In this exercise, you'll work with a simulated sales dataset and perform various data transformations and analyses using PySpark. The dataset includes fields like `TransactionID`, `CustomerID`, `ProductID`, `Quantity`, `Price`, and `Date`. Your task is to generate the dataset, load it into PySpark, and answer specific questions by performing data operations.

---

### **Part 1: Dataset Preparation**

#### **Step 1: Generate the Sample Sales Dataset**

Before starting the analysis, you'll need to create the sample sales dataset.
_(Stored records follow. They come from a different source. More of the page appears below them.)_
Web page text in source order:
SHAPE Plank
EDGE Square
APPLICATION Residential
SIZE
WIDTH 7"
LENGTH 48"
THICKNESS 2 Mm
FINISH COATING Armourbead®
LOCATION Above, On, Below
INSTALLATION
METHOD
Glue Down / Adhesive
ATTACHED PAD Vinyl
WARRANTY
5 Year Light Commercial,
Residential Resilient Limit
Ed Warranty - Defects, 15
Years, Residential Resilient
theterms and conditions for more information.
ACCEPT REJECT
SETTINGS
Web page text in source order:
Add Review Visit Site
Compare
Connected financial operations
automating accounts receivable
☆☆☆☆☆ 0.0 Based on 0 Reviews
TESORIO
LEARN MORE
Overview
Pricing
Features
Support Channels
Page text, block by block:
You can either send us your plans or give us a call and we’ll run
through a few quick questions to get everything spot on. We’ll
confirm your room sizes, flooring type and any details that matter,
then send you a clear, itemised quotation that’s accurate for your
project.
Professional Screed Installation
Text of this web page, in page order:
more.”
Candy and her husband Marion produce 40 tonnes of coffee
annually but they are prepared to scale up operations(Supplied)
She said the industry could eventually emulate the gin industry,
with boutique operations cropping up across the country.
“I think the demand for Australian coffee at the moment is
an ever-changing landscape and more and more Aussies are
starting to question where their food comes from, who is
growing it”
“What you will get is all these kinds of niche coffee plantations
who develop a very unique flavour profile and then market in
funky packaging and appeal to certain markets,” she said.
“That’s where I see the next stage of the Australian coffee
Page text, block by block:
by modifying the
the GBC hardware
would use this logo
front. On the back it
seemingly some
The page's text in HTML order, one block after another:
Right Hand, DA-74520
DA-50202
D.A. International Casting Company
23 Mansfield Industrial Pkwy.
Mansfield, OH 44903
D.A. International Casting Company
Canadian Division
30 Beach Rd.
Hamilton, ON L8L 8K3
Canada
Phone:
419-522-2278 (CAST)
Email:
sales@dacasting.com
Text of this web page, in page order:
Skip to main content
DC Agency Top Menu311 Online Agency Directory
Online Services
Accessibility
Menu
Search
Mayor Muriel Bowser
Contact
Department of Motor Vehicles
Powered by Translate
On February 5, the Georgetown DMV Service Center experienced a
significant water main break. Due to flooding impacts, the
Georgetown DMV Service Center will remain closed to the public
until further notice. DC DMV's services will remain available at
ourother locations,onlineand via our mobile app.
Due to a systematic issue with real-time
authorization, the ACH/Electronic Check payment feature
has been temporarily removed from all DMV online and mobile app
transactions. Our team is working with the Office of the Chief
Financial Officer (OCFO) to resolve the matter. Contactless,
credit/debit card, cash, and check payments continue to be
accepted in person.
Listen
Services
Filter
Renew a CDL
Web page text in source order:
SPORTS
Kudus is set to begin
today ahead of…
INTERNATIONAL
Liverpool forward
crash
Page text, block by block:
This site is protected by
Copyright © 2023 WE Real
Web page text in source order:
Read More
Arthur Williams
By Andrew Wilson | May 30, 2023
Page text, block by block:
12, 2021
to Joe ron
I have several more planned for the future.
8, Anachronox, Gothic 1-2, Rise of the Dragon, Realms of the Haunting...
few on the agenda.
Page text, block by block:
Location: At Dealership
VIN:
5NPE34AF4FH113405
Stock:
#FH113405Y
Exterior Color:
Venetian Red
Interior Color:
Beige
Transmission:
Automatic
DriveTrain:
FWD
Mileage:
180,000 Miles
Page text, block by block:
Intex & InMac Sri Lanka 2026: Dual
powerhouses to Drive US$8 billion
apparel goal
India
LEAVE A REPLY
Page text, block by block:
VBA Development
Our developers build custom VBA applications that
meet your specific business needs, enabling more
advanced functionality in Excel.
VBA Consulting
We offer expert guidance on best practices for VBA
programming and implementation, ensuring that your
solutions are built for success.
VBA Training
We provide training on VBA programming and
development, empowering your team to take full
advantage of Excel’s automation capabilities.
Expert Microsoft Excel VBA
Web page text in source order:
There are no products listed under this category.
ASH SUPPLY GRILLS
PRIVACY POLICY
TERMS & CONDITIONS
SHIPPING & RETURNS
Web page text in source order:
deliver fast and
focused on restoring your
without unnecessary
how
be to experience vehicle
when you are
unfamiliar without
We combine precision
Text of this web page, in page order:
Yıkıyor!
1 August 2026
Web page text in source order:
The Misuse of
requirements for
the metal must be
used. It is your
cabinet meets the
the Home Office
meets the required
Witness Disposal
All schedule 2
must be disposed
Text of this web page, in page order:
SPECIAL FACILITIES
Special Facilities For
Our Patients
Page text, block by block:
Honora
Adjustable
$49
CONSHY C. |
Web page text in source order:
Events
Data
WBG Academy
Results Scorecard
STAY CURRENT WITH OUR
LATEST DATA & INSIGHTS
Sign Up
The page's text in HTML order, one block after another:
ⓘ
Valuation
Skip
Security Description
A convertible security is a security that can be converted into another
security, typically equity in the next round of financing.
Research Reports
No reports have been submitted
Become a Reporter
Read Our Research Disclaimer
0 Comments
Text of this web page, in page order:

Use the following Python code to generate the dataset and save it as a CSV file.

1. **Run the Dataset Preparation Script:**

   ```python
   import pandas as pd
   from datetime import datetime

   # Sample sales data
   data = {
       "TransactionID": [1, 2, 3, 4, 5, 6, 7, 8, 9, 10],
       "CustomerID": [101, 102, 103, 101, 104, 102, 103, 104, 101, 105],
       "ProductID": [501, 502, 501, 503, 504, 502, 503, 504, 501, 505],
       "Quantity": [2, 1, 4, 3, 1, 2, 5, 1, 2, 1],
       "Price": [150.0, 250.0, 150.0, 300.0, 450.0, 250.0, 300.0, 450.0, 150.0, 550.0],
       "Date": [
           datetime(2024, 9, 1),
           datetime(2024, 9, 1),
           datetime(2024, 9, 2),
           datetime(2024, 9, 2),
           datetime(2024, 9, 3),
           datetime(2024, 9, 3),
           datetime(2024, 9, 4),
           datetime(2024, 9, 4),
           datetime(2024, 9, 5),
           datetime(2024, 9, 5)
       ]
   }

   # Create a DataFrame
   df = pd.DataFrame(data)

   # Save the DataFrame to a CSV file
   df.to_csv('sales_data.csv', index=False)

   print("Sample sales dataset has been created and saved as 'sales_data.csv'.")
   ```

2. **Verify the Dataset:**
   - After running the script, ensure that the file `sales_data.csv` has been created in your working directory.

---

### **Part 2: Load and Analyze the Dataset Using PySpark**

Now that you have the dataset, your task is to load it into PySpark and perform the following analysis tasks.

#### **Step 2: Load the Dataset into PySpark**

1. **Initialize the SparkSession:**
   - Create a Spark session named `"Sales Dataset Analysis"`.

2. **Load the CSV File into a PySpark DataFrame:**
   - Load the `sales_data.csv` file into a PySpark DataFrame.
   - Display the first few rows of the DataFrame to verify that the data is loaded correctly.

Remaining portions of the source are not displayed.